Yep. The code is quite different though, so it's not obvious what that test should be (until we understand better where the bug is coming from - in which case we probably wouldn't need the test anymore)!

russfiedler commented 1 year ago

@rmholmes Do you get a zero from this debugging log? https://github.com/COSIMA/libaccessom2/blob/242-era5-support/libforcing/src/forcing_field.F90#L165-L169

rmholmes commented 1 year ago

The last four lines of work/atmosphere/log/matm... (before the assert is triggered and the job stops) are:

{ "cur_exp-datetime" :  "1980-01-31T22:00:00" }
{ "cur_forcing-datetime" : "1980-01-31T22:00:00" }
cur_runtime_in_seconds    2671200
{ "forcing_field_update-file" : "INPUT/1980/msdwswrf_era5_oper_sfc_19800101-19800131.nc" }
{ "forcing_field_update-index" :        744 }

So looks reasonable.

russfiedler commented 1 year ago

I'm utterly baffled by what's happening here: https://github.com/COSIMA/libaccessom2/blob/242-era5-support/libcouple/src/accessom2.F90#L528-L530 versus https://github.com/COSIMA/libaccessom2/blob/242-era5-support/libcouple/src/accessom2.F90#L542-L544

Why would you set the forcing date back to the start but the run date to the end? And why the >= rather than > in the second (and maybe the first) block?

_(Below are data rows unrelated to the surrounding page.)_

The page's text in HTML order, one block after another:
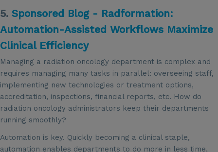
5. Sponsored Blog - Radformation:
Automation-Assisted Workflows Maximize
Clinical Efficiency
Managing a radiation oncology department is complex and
requires managing many tasks in parallel: overseeing staff,
implementing new technologies or treatment options,
accreditation, inspections, financial reports, etc. How do
radiation oncology administrators keep their departments
running smoothly?
Automation is key. Quickly becoming a clinical staple,
automation enables departments to do more in less time,

rmholmes commented 1 year ago

Is the first one in order to deal with the RYF forcing (which loops over a specific period of forcing dates)? I agree that it would make more sense if this was > rather than >= (although shouldn't make a difference).

The second one does not make sense to me. If the experiment date is larger than the end date then the experiment should already have ended. However, I don't feel that this could be responsible for our error, given that we're no where near the end of the run when the issue with read_data occurs.

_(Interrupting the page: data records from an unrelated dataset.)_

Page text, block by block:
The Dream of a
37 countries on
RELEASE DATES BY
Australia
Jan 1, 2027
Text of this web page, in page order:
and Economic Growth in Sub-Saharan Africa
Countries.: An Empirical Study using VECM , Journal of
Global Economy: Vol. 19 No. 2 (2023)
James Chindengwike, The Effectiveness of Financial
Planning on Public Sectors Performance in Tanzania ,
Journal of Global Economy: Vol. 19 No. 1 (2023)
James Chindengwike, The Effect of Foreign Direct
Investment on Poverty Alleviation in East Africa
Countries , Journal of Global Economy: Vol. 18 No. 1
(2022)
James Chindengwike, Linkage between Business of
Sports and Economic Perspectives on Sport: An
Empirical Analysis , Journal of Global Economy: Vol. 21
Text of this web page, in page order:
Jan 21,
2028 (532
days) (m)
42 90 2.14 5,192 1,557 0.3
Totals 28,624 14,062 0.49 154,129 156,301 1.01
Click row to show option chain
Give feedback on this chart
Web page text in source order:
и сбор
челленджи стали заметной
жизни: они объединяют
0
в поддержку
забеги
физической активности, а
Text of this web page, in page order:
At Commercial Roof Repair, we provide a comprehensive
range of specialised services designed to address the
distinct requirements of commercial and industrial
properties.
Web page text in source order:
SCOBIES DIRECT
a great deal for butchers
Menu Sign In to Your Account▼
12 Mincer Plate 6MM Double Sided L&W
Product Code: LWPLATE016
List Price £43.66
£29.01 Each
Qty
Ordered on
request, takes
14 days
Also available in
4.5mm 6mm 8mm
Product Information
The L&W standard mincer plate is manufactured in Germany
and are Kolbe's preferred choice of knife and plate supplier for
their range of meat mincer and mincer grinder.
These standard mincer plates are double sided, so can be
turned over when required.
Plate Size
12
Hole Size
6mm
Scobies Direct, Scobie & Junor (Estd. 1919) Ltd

aekiss commented 1 year ago

Yes the first one makes it repeat the forcing dataset, however long it might be (RYF, RDF, IAF or whatever). I guess it assumes the first and final forcing times can be identified with one another, hence >= not >.

The 2nd one is more mysterious. I guess it's possible to have self%exp_cur_date > self%run_end_date if the timestep isn't an integer fraction of a day. In most cases setting self%exp_cur_date = self%run_end_date will have no effect (the run terminates either way) but if the experiment date is a leap day but the forcing date is not, self%exp_cur_date will be decremented by a day so the model runs for another day: https://github.com/COSIMA/libaccessom2/blame/17f27949fd3ee554b1a66eb343d1130d7f2632d8/libcouple/src/accessom2.F90#L562 (this was added to resolve https://github.com/COSIMA/access-om2/issues/149)

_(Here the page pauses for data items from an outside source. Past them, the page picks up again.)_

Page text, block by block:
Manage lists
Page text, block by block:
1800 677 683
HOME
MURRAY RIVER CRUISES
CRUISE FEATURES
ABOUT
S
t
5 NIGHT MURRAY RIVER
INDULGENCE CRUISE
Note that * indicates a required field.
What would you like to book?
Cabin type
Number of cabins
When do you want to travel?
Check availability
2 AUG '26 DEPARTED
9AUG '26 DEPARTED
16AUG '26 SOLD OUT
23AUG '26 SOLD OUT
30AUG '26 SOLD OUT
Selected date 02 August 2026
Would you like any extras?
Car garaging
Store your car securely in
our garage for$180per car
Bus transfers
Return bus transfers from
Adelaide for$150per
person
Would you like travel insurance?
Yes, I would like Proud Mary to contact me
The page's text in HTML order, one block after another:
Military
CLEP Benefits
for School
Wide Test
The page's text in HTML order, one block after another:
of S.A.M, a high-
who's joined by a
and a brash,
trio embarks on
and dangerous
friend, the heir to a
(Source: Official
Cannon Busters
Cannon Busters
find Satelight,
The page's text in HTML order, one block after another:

But I agree with Ryan, I don't think this would cause our error.

aekiss commented 1 year ago

@rmholmes is this the fix you used for your latest test run?

Can you provide a link to a commit with your fixed libaccessom2 code so we know what to merge once we're happy with it? Ta!

rmholmes commented 1 year ago

Yep, it's on this branch: https://github.com/rmholmes/libaccessom2/tree/78-ERA5-netcdf-packing, this specific commit: https://github.com/rmholmes/libaccessom2/commit/bfa2062c1c6004f6d04e39042168b39fb474013a

aekiss commented 1 year ago

Great, thanks. Do we understand this code well enough that we're sure this fix doesn't introduce other problems?

rmholmes commented 1 year ago

There is no evidence of any issues arrising, but I can't say for sure no. I don't understand the code well enough to understand what is going wrong.

However, I think it's clear that what the fix does is prevent the scale_factor and add_offset being applied to the data twice - which was previously resulting in completely crazy values (for just one forcing time step). I speculate that the forcing data for that same forcing time step (in between the two months) may still be incorrect. I.e. it could be applying a copy of the forcing from the previous forcing time step again. However, it seems to me that the impact that this kind of error could have on the simulation is very minor.